WHAT TO PRODUCE: Copy the lines below verbatim, beginning with the line that includes "Description: (7, 70, 63, 82)" and continuing to the end; leave out everything before it.
──────── SOURCE MATERIAL
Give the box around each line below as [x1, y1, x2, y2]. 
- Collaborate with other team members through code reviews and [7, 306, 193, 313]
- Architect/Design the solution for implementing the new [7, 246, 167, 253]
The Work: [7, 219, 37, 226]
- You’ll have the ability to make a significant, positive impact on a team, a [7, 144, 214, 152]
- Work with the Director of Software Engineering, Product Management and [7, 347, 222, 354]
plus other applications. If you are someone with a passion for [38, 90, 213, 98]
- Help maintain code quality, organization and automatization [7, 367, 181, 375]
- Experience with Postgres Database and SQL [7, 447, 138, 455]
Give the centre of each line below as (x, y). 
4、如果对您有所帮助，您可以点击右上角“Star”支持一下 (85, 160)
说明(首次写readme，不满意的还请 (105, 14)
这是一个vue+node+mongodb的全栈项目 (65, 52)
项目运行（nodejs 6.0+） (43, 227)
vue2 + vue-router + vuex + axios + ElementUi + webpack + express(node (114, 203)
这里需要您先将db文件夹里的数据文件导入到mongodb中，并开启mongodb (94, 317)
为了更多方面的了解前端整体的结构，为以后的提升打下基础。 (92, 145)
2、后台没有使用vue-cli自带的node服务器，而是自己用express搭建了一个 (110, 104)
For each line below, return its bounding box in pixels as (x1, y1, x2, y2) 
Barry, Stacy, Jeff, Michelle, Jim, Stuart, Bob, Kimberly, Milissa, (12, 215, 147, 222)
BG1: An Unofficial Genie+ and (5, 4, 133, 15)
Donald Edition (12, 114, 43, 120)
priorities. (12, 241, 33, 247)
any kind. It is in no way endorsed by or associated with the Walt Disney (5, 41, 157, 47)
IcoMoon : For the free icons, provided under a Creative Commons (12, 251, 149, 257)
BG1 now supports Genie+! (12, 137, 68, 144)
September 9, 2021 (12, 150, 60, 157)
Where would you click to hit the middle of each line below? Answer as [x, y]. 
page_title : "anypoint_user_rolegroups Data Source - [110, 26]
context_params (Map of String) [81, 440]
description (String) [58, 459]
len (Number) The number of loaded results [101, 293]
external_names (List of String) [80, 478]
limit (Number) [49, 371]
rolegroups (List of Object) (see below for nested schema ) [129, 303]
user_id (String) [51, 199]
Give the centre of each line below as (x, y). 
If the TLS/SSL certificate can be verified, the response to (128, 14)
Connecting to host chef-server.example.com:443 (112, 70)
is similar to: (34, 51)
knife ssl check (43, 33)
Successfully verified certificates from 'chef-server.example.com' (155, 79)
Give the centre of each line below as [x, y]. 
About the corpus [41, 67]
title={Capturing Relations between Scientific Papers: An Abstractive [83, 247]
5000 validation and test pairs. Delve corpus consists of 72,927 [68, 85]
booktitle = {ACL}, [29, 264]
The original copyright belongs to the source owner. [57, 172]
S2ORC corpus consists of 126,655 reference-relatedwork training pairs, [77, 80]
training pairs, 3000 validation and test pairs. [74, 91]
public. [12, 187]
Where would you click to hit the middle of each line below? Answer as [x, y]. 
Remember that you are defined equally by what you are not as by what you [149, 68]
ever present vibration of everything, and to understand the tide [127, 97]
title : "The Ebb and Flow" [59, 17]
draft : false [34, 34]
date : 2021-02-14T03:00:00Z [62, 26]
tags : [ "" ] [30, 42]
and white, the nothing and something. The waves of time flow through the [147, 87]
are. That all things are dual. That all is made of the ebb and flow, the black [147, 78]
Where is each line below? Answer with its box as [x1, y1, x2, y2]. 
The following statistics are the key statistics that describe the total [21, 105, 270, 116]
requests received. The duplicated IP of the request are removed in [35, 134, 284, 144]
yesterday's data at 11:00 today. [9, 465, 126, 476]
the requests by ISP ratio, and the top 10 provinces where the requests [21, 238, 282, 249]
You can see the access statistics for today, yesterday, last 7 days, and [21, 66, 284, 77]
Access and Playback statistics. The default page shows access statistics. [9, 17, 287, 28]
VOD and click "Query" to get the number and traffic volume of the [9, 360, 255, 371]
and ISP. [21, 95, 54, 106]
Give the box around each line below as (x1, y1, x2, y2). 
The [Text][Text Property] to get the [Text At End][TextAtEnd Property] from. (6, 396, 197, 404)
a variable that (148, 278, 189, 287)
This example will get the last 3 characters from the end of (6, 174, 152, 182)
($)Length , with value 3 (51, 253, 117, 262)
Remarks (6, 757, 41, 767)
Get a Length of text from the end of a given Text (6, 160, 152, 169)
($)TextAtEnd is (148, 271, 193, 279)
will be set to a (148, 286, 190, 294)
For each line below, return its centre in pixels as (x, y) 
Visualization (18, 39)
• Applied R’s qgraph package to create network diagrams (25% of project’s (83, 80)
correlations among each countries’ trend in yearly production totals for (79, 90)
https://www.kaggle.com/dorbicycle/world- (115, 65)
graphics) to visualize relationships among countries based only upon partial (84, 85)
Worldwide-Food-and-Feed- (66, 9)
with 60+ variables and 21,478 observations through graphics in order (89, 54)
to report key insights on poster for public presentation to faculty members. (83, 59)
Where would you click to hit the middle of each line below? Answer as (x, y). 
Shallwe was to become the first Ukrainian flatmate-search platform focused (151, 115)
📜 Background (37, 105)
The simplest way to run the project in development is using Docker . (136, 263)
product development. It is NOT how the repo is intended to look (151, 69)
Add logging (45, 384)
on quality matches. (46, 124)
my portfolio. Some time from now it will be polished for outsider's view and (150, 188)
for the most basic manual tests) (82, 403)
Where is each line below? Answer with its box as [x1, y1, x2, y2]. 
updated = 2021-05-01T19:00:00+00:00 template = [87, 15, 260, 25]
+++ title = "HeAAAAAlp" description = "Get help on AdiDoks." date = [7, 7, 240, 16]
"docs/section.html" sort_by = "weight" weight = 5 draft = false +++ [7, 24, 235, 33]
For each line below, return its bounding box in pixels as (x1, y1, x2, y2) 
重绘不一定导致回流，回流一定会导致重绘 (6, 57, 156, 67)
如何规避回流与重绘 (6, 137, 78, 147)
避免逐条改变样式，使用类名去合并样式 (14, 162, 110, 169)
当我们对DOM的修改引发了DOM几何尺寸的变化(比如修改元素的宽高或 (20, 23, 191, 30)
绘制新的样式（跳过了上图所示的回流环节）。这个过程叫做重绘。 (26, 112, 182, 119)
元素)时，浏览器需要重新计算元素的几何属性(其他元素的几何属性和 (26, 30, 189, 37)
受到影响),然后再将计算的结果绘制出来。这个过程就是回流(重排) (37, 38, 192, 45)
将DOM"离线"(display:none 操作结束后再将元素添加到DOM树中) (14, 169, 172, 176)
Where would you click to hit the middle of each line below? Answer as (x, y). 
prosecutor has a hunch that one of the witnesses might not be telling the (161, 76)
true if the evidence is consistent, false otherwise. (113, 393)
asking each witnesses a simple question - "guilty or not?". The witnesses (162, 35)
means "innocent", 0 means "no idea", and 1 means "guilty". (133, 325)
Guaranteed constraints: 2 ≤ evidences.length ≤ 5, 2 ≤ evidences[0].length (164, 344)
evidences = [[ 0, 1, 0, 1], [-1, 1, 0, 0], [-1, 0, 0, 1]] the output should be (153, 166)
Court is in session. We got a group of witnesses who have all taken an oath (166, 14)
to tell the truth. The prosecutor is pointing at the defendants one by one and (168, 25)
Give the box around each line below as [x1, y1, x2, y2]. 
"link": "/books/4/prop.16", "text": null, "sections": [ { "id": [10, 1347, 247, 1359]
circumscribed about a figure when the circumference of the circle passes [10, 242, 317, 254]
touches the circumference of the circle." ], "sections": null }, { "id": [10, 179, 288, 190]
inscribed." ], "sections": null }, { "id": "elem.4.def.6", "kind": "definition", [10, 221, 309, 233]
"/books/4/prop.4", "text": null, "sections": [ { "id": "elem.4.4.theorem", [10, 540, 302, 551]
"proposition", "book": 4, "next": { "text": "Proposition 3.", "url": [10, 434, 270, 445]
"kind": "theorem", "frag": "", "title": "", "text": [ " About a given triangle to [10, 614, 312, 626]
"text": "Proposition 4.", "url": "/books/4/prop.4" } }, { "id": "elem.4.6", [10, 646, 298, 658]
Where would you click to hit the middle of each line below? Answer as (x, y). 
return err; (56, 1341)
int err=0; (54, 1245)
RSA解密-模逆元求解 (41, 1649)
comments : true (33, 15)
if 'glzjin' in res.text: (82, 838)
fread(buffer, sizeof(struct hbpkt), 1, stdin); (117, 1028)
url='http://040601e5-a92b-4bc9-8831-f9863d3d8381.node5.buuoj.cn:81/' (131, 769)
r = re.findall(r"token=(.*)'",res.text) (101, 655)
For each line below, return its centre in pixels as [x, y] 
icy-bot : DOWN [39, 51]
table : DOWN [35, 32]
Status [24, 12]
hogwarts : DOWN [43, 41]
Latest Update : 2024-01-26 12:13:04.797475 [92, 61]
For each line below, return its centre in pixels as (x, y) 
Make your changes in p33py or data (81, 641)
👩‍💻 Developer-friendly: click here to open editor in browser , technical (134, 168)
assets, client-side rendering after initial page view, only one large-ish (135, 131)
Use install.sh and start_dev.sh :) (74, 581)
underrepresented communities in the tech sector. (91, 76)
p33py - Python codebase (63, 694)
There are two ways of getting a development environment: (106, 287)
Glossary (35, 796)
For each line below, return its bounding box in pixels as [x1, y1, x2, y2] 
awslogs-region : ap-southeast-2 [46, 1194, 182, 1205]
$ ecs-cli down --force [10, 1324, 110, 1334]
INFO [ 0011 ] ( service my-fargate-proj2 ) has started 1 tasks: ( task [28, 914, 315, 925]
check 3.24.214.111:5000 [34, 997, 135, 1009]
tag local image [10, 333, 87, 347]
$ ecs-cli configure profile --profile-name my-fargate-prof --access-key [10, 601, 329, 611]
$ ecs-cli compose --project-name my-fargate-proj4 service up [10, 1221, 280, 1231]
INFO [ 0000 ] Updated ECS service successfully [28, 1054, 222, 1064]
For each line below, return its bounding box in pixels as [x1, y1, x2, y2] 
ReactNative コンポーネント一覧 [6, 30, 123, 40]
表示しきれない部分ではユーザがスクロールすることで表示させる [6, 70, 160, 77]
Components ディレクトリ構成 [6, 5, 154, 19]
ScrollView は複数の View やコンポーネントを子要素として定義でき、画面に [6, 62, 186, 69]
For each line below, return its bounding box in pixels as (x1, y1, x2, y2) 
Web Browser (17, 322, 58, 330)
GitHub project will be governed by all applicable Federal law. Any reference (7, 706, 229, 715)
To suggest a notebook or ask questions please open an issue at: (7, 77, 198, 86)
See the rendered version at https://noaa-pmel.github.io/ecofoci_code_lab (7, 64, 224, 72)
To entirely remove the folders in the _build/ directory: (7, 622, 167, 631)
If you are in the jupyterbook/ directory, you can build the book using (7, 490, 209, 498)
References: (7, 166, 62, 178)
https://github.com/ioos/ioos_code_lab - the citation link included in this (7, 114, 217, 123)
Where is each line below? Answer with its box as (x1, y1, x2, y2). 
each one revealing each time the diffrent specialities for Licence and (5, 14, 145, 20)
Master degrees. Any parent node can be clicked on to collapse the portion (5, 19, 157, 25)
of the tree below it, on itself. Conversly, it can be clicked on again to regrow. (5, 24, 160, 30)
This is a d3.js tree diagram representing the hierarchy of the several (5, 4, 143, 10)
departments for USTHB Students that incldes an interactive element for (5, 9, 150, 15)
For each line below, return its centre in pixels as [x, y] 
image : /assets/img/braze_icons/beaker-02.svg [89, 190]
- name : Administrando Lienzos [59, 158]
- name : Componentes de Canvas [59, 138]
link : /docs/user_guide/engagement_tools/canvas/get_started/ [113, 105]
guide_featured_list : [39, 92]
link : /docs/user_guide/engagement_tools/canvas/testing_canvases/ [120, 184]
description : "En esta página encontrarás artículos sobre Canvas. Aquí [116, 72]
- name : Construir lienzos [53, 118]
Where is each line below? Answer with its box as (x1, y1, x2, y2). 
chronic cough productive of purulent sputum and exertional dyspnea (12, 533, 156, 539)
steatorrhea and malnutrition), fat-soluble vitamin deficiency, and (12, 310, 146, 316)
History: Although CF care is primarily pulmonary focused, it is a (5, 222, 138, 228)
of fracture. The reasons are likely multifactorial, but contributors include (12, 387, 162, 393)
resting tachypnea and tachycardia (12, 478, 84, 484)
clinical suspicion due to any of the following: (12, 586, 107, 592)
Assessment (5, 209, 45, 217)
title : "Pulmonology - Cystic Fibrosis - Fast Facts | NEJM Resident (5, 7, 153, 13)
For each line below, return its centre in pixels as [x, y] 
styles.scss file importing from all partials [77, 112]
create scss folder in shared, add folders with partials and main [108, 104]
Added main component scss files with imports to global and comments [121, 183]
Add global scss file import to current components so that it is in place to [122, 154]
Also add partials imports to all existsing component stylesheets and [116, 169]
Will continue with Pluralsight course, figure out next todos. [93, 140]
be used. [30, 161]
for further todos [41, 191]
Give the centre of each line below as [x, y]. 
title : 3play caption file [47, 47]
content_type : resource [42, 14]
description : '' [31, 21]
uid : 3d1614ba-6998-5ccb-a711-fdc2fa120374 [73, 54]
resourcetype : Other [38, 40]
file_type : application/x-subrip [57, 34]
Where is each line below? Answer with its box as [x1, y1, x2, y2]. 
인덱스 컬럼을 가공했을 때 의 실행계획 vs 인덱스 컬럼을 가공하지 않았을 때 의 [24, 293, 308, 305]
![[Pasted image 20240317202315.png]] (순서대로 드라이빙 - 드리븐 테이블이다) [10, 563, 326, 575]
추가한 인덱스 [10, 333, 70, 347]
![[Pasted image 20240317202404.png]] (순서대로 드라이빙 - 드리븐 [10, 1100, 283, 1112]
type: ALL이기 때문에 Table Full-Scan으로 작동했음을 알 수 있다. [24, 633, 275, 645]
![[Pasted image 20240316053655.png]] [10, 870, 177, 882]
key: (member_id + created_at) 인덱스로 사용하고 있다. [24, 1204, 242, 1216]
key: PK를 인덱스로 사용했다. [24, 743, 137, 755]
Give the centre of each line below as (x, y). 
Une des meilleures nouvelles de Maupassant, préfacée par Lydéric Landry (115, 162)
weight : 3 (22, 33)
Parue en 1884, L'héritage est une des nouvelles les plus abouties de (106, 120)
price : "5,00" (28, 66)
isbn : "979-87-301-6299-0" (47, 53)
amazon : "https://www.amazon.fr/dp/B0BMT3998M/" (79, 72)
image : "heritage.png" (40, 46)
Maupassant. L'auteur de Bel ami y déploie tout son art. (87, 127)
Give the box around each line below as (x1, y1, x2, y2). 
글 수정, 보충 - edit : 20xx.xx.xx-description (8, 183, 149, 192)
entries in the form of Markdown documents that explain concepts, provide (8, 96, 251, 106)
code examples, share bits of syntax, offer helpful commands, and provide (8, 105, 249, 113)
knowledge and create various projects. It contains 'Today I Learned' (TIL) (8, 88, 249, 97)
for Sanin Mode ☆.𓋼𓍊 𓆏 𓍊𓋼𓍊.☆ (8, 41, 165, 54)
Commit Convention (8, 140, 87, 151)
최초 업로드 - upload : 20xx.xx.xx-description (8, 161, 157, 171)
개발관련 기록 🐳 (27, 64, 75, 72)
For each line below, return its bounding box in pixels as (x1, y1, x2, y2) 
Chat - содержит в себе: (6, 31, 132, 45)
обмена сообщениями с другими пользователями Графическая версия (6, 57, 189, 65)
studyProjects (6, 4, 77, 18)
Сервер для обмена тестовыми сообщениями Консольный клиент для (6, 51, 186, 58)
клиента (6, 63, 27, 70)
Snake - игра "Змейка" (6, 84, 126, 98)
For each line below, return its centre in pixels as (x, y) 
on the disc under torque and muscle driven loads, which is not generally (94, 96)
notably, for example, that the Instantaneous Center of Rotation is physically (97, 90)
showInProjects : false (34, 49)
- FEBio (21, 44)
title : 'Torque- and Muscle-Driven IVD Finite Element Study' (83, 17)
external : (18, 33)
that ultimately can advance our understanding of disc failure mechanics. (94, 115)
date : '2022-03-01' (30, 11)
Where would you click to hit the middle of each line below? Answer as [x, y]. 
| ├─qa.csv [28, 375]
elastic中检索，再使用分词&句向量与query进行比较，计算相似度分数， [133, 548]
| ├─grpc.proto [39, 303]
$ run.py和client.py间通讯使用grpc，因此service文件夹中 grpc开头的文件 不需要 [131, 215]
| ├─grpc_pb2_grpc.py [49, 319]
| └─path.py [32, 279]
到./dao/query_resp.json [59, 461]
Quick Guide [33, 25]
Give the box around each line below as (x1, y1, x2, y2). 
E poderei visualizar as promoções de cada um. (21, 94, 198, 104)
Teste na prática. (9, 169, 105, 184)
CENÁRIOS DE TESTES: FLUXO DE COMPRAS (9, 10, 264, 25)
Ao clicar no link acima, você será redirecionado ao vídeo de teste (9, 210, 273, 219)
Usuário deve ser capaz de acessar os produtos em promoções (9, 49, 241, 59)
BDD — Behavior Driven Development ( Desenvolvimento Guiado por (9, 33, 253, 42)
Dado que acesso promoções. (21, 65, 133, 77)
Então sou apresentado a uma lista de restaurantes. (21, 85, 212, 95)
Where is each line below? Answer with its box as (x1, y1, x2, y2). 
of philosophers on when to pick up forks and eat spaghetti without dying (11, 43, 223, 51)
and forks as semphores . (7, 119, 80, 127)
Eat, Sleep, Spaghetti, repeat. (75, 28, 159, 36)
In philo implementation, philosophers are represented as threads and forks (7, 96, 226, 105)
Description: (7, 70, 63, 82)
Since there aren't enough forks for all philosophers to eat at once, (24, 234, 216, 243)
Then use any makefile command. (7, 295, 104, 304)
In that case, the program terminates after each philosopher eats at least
────────────────
WRITTEN REPLY:
Description: (7, 70, 63, 82)
Since there aren't enough forks for all philosophers to eat at once, (24, 234, 216, 243)
Then use any makefile command. (7, 295, 104, 304)
In that case, the program terminates after each philosopher eats at least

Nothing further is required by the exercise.